REQUIRED ACTION -
Return every line from the records below that has the word "vertices".

(Items from a data source)
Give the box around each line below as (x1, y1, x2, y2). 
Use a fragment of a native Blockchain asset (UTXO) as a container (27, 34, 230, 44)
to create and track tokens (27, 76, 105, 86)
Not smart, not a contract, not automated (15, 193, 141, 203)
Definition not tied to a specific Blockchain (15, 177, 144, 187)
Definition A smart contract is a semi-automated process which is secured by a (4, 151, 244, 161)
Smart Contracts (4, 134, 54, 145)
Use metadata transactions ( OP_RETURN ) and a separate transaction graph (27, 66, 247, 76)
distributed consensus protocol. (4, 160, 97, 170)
...
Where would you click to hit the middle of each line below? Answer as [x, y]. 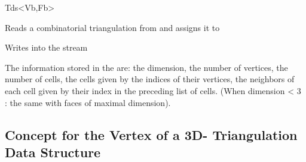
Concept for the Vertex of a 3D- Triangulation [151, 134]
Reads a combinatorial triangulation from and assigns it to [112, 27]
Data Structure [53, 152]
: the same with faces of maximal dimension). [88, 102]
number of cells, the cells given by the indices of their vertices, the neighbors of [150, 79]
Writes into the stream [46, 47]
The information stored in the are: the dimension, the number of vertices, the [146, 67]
==
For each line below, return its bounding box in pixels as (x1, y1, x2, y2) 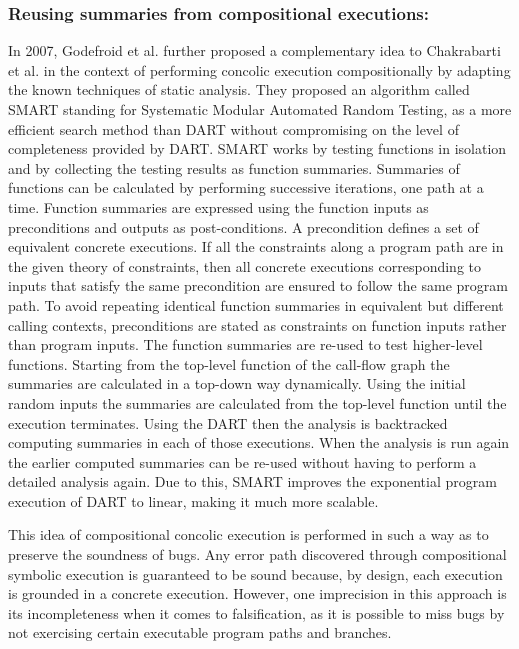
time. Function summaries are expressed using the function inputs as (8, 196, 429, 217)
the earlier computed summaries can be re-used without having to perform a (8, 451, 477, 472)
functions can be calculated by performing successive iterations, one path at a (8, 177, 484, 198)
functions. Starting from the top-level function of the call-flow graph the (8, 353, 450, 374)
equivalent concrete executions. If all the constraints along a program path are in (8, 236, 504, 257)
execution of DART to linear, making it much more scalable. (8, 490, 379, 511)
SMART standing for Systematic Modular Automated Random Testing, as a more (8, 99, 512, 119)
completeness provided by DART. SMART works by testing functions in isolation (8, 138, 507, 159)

ANSWER SPACE -
number of cells, the cells given by the indices of their vertices, the neighbors of [150, 79]
The information stored in the are: the dimension, the number of vertices, the [146, 67]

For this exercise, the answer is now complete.